In this case, the trial court found that failure to provide the cooks with a pretermination hearing was a violation of due process. The court also found that the twenty-minute meeting did not comply with the requirement of a pretermination hearing. The court found that plaintiffs were not allowed an opportunity to confront the evidence against them in the form of complaints from inmates about the quality of the food they had prepared; they were not given specifications of the alleged violations; and they were not accorded any opportunity to adequately review the evidence against them nor to prepare a rational reasoned response to the allegations. Thus, the trial court concluded that plaintiffs were wrongfully discharged from their employment and were entitled to reinstatement.
There was substantial evidence to support the court's findings and the findings of fact made by the trial court support its judgment. The defendant's post- Loudermill cases which find that similar pretermination hearings were adequate, must be viewed in the total context of the termination process. For example, in Brasslett v. Cota, 761 F.2d 827 (1st Cir. 1985), the fire chief was disciplined for one prior incident, was requested to and did apologize for a current incident and attended a town council meeting where continued dissatisfaction was expressed and the possibility of disciplinary action was discussed. In a meeting with the fire chief, the town manager reviewed the fire chief's personnel file, the town council's dissatisfaction and disciplinary options before telling the fire chief he would be dismissed.
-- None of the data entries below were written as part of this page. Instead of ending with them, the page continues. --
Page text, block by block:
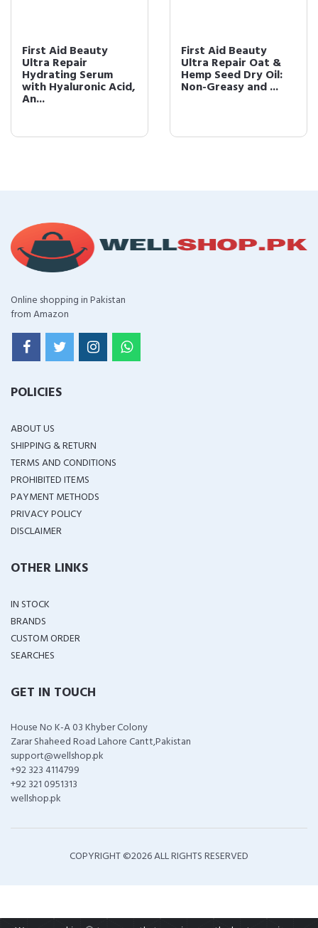
First Aid Beauty
Ultra Repair
Hydrating Serum
with Hyaluronic Acid,
An...
First Aid Beauty
Ultra Repair Oat &
Hemp Seed Dry Oil:
Non-Greasy and ...
Online shopping in Pakistan
from Amazon
POLICIES
ABOUT US
SHIPPING & RETURN
TERMS AND CONDITIONS
PROHIBITED ITEMS
PAYMENT METHODS
PRIVACY POLICY
DISCLAIMER
OTHER LINKS
IN STOCK
BRANDS
CUSTOM ORDER
SEARCHES
GET IN TOUCH
House No K-A 03 Khyber Colony
Zarar Shaheed Road Lahore Cantt,Pakistan
support@wellshop.pk
+92 323 4114799
+92 321 0951313
wellshop.pk
COPYRIGHT ©2026 ALL RIGHTS RESERVED
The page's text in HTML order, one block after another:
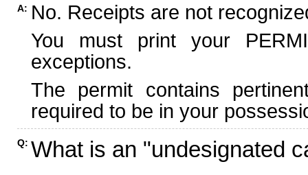
A: No. Receipts are not
You must print your
exceptions.
The permit contains
required to be in your
Q: What is an "undesignated
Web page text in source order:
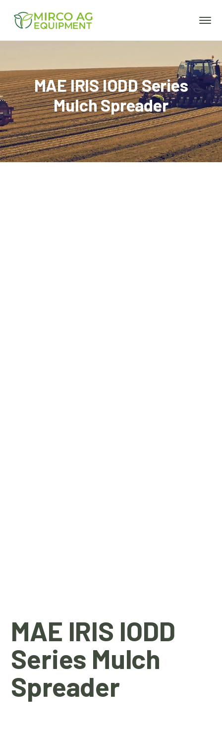
MAE IRIS IODD Series
Mulch Spreader
MAE IRIS IODD
Series Mulch
Spreader
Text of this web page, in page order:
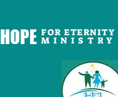
HOPE FOR ETERNITY
M I N I S T R Y
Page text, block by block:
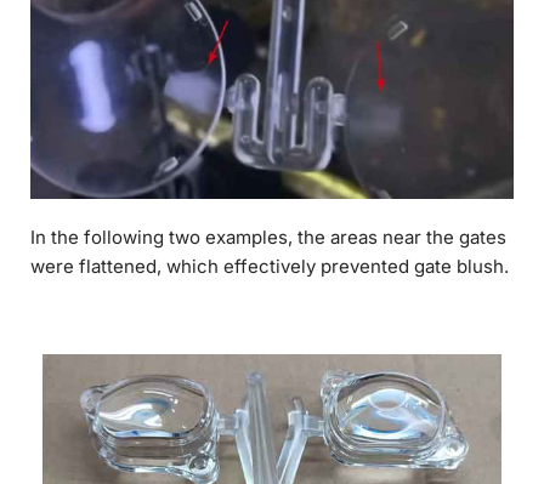
In the following two examples, the areas near the gates
were flattened, which effectively prevented gate blush.
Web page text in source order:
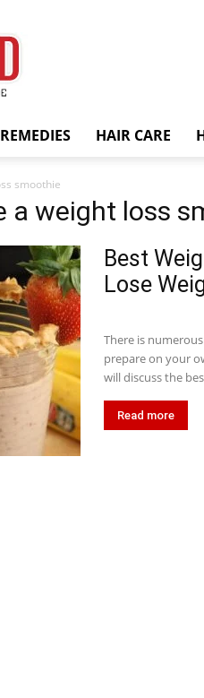
HAIR CARE
smoothie
a weight loss
Best
Lose
There is
prepare on your
will discuss the
Read more
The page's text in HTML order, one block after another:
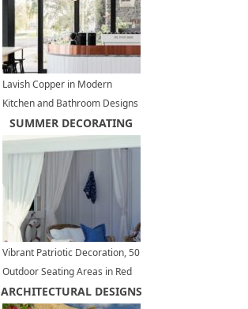
Lavish Copper in Modern
Kitchen and Bathroom Designs
SUMMER DECORATING
Vibrant Patriotic Decoration, 50
Outdoor Seating Areas in Red
White Blue Colors
ARCHITECTURAL DESIGNS
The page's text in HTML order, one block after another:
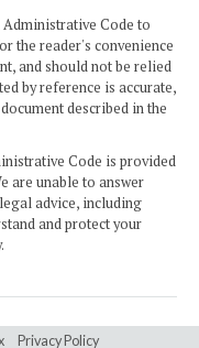
Code to
the reader's convenience
and should not be relied
by reference is accurate,
described in the
Code is provided
are unable to answer
advice, including
and protect your
Privacy Policy
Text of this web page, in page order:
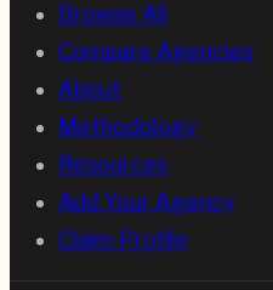
Browse All
Compare Agencies
About
Methodology
Resources
Add Your Agency
Claim Profile

A letter of termination was sent the next day, spelling out reasons and citing incidents and personnel rules violated. The use of a prior incident for which no disciplinary action had been taken was not allowed.
Here, plaintiffs were not given employee correction notices or an opportunity for correction. Moreover, the evidence is uncontroverted that prior incidents were brought up for which no disciplinary action was taken. See also Bockbrader v. Department of Pub. Inst., 220 Neb. 17, 367 N.W.2d 721 (1985) (plaintiff given written correction notices and discussed these problems with supervisor).
We will not substitute our judgment for that of the trial court as to the facts established by the evidence, so long as the findings are supported by substantial evidence. Getz v. Equitable Life Assurance Soc'y of United States, 90 N.M. 195, 561 P.2d 468, cert. denied, 434 U.S. 834, 98 S.Ct. 121, 54 L.Ed.2d 95 (1977). The facts relating to the incident in question are essentially undisputed. The trial court was entitled to draw its own conclusions from those facts. The trial court determined that the meeting between plaintiffs and the sheriff did not rise to the level of a pretermination hearing and that the termination of plaintiffs was, therefore, in violation of the due process clause of the Constitution. We find no error.
The trial court is affirmed.
IT IS SO ORDERED.
DONNELLY, C.J., and ALARID, J., concur.